C’è una polemica aperta tra gli insorti libici e l’Alleanza Atlantica per il grave episodio di ieri, che avrebbe implicato la violazione della zona di non volo da parte di aerei lealisti. I ribelli denunciano che l’altra notte il principale deposito di carburante di Misurata è stato colpito in un attacco aereo che ha provocato un grande incendio, solo parzialmente domato per scarsità di mezzi adeguati. La Nato, secondo i rivoltosi, sarebbe stata avvertita in anticipo di quanto stava per accadere, ma non ci sarebbe stata risposta alla richiesta di aiuto. I gheddafiani, sempre secondo i ribelli, avrebbero impiegato per il bombardamento dei piccoli aeroplani del tipo solitamente utilizzato per disinfestare le colture, la Nato al momento si limita a dire che sta «verificando le informazioni» sull’accaduto. A complicare il quadro un’altra dichiarazione dei ribelli di Misurata, secondo i quali tra giovedì e venerdì alcuni elicotteri con gli emblemi della Croce Rossa e della Mezzaluna Rossa avrebbero sorvolato il porto: credevamo che fossero lì per portare aiuti umanitari, hanno detto, ma poi abbiamo capito che avevano seminato delle mine. Secondo un’altra fonte dei rivoltosi, sarebbero stati proprio elicotteri così camuffati a compiere l’attacco contro i depositi di carburante.
E mentre in Libia il conflitto continua anche in Tripolitania, soprattutto nella città ribelle di Zenten e al posto di confine con la Tunisia di Dehiba, l’altro fronte - quello dell’emigrazione di massa in direzione delle Pelagie - è più che mai aperto. Nella notte tra venerdì e ieri a Lampedusa sono arrivati due barconi stracarichi, che hanno complessivamente portato sull’isola oltre 800 persone, in gran parte provenienti secondo le loro dichiarazioni da Paesi africani quali la Somalia, l’Eritrea, la Nigeria e altri. Questi immigrati, provenendo dalla Libia in preda alla violenza o da Paesi dove infuriano conflitti, avranno diritto allo status di rifugiati e non saranno rinviati in patria come invece accade ai tunisini da quando è stato raggiunto un accordo col nuovo governo di Tunisi. Altri 700 africani subsahariani che si trovavano a bordo dell’ennesima carretta del mare partita con ogni probabilità da un porto libico sono stati soccorsi ieri sera, portando il totale degli arrivi in sole 24 ore a circa 1500 persone.
Ben più tragico destino è invece toccato agli occupanti di un altro barcone partito venerdì mattina dalla Libia.
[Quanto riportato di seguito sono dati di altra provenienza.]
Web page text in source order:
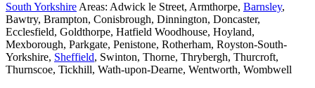
South Yorkshire Areas: Adwick le Street, Armthorpe, Barnsley,
Bawtry, Brampton, Conisbrough, Dinnington, Doncaster,
Ecclesfield, Goldthorpe, Hatfield Woodhouse, Hoyland,
Mexborough, Parkgate, Penistone, Rotherham, Royston-South-
Yorkshire, Sheffield, Swinton, Thorne, Thrybergh, Thurcroft,
Thurnscoe, Tickhill, Wath-upon-Dearne, Wentworth, Wombwell

A causa del sovraccarico (era stipato addirittura da 600 persone) è naufragato davanti alla costa a poca distanza da Tripoli. Decine di persone sono annegate, mentre molti sarebbero riusciti a raggiungere a nuoto la riva, che distava non più di un centinaio di metri.
L’assalto all’Italia dalla Tunisia sembra invece arginato. Ieri il ministro dell’Interno Maroni ha reso noto che per la prima volta le autorità tunisine hanno fermato in mare un barcone carico di clandestini e l’hanno obbligato a fare ritorno.

Per Maroni questa è la prova che «l’accordo fra i due governi funziona». Quanto alla Libia, ha osservato rimarcando un concetto assai caro alla Lega, «bisogna che la guerra finisca presto o gli arrivi massicci di profughi da quel Paese diventeranno quotidiani».